Federal and state government price reporting laws require manufacturers to calculate and report complex pricing metrics to government programs. Such reported prices may be used in the calculation of reimbursement and/or discounts on marketed products. Participation in these programs and compliance with the applicable requirements subject manufacturers to potentially significant discounts on products, increased infrastructure costs, and potentially limit the ability to offer certain marketplace discounts.
In addition, there has been a recent trend of increased federal and state regulation of payments made to physicians and other healthcare providers. The Patient Protection and Affordable Care Act, as amended by the Health Care and Education Reconciliation Act (collectively, the “ACA”), among other things, imposed new reporting requirements on drug manufacturers for payments made by them to physicians (defined to include doctors, dentists, optometrists, podiatrists, chiropractors, certain non-physician practitioners (physician assistants, nurse practitioners, clinical nurse specialists, certified registered nurse anesthetists, anesthesiologist assistants, and certified nurse midwives) and teaching hospitals, as well as ownership and investment interests held by such physicians and their immediate family members. Failure to submit required information may result in significant civil monetary penalties for any payments, transfers of value or ownership or investment interests that are not timely, accurately and completely reported in an annual submission, and additional penalties for “knowing failures.” Certain states also mandate implementation of commercial compliance programs, impose restrictions on pharmaceutical manufacturer marketing practices and/or require the tracking and reporting of gifts, compensation and other remuneration to physicians.
The federal Health Insurance Portability and Accountability Act of 1996 (“HIPAA”) created new federal criminal statutes that prohibit among other actions, knowingly and willfully executing, or attempting to execute, a scheme to defraud any healthcare benefit program, including private third‑party payers, knowingly and willfully embezzling or stealing from a healthcare benefit program, willfully obstructing a criminal investigation of a healthcare offense, and knowingly and willfully falsifying, concealing or covering up a material fact or making any materially false, fictitious or fraudulent statement in connection with the delivery of or payment for healthcare benefits, items or services.
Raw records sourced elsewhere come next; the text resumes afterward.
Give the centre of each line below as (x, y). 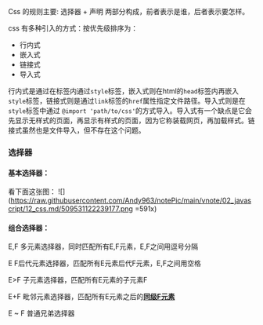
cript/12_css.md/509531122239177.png (70, 209)
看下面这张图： (32, 192)
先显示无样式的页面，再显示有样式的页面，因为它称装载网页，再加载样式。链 (131, 121)
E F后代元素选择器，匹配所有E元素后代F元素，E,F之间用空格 (105, 263)
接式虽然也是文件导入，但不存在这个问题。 (77, 130)
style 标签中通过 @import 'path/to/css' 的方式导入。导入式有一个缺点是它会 (130, 111)
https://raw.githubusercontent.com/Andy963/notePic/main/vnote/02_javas (131, 201)
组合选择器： (29, 228)
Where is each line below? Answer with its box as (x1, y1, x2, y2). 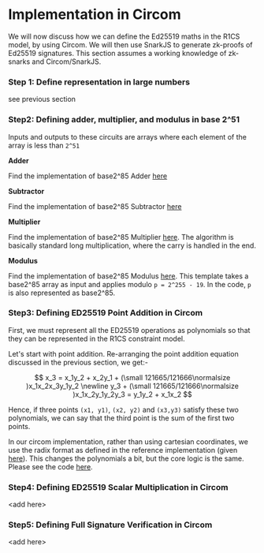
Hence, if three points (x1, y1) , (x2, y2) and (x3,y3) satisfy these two (8, 405, 239, 414)
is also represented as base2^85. (8, 288, 116, 297)
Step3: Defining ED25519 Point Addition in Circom (8, 308, 203, 319)
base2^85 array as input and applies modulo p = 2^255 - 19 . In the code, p (8, 279, 252, 289)
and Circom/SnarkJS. (32, 57, 102, 66)
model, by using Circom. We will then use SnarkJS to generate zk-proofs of (8, 39, 253, 49)
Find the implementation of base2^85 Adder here (8, 171, 168, 181)
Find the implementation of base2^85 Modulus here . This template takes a (8, 271, 249, 281)
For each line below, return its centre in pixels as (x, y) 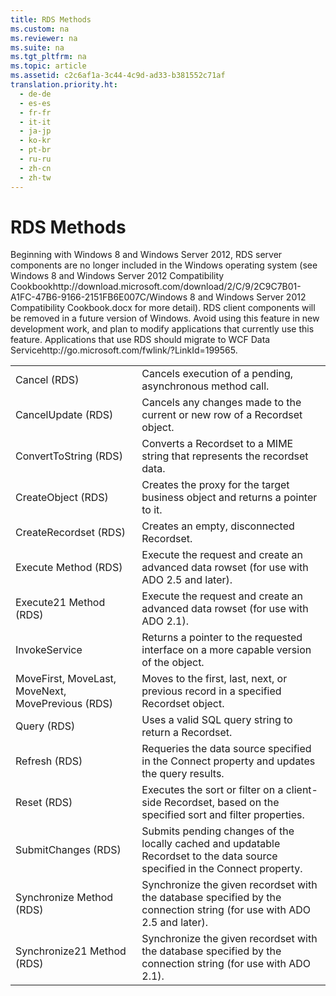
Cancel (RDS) (47, 380)
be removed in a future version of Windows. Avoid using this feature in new (165, 318)
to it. (152, 510)
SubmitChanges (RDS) (68, 850)
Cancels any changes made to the (221, 403)
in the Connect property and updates (228, 761)
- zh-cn (35, 168)
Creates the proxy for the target (215, 485)
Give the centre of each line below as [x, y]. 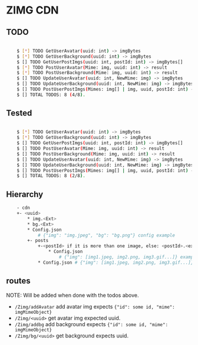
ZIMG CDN [32, 10]
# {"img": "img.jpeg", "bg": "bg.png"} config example [106, 235]
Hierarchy [25, 194]
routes [18, 281]
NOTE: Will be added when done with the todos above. [73, 295]
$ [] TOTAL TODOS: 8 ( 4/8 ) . [51, 95]
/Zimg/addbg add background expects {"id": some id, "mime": [91, 324]
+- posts [38, 241]
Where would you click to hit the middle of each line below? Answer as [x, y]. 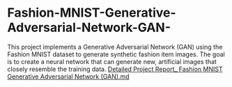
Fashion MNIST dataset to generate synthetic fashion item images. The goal [116, 54]
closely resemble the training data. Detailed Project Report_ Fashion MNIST [115, 69]
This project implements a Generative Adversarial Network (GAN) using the [115, 47]
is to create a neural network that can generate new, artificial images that [112, 61]
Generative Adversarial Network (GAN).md [69, 76]
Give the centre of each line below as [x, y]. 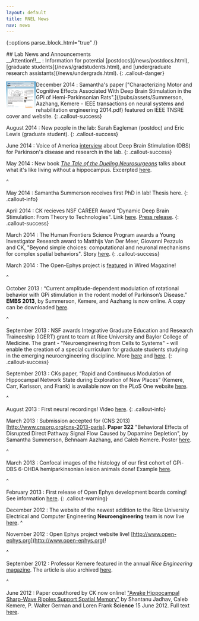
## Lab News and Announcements [48, 54]
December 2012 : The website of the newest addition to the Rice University [98, 510]
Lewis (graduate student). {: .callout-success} [62, 134]
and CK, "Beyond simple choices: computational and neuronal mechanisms [98, 247]
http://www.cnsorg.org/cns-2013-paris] [56, 427]
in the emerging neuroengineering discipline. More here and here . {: [89, 356]
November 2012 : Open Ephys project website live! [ [70, 534]
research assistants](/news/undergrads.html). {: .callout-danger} [85, 73]
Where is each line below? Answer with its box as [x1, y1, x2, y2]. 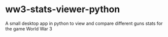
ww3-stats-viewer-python [5, 4, 120, 15]
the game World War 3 [5, 25, 52, 31]
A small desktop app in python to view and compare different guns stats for [5, 20, 163, 26]

Similar to the federal Anti‑Kickback Statute, a person or entity does not need to have actual knowledge of the statute or specific intent to violate it in order to have committed a violation.
Some states also require pharmaceutical companies to comply with the pharmaceutical industry’s voluntary compliance guidelines and the relevant compliance guidance promulgated by the federal government and require manufacturers to report information related to payments and other transfers of value to healthcare providers and institutions as well as marketing expenditures and pricing information.
The shifting commercial compliance environment and the need to build and maintain robust systems to comply with different compliance and/or reporting requirements in multiple jurisdictions increase the possibility that a healthcare company may violate one or more of the requirements. A violation of any of such laws or any other applicable governmental regulations may result in penalties, including, without limitation, civil and criminal penalties, damages, fines, the curtailment or restructuring of our operations, exclusion from participation in federal and state healthcare programs, additional reporting obligations and oversight if the government requires a corporate integrity agreement or other agreement to resolve allegations of non-compliance with these laws, and/or imprisonment.
Data Privacy and Security
Numerous state, federal and foreign laws, regulations and standards govern the collection, use, access to, confidentiality and security of health-related and other personal information, and could apply now or in the future to our operations or the operations of our partners. In the United States, numerous federal and state laws and regulations, including data breach notification laws, health information privacy and security laws and consumer protection laws and regulations govern the collection, use, disclosure and protection of health-related and other personal information. In addition, certain foreign laws govern the privacy and security of personal data, including health-related data. Privacy and security laws, regulations and other obligations are constantly evolving, may conflict with each other to complicate compliance efforts and can result in investigations, proceedings or actions that lead to significant civil or criminal penalties or both and restrictions on data processing.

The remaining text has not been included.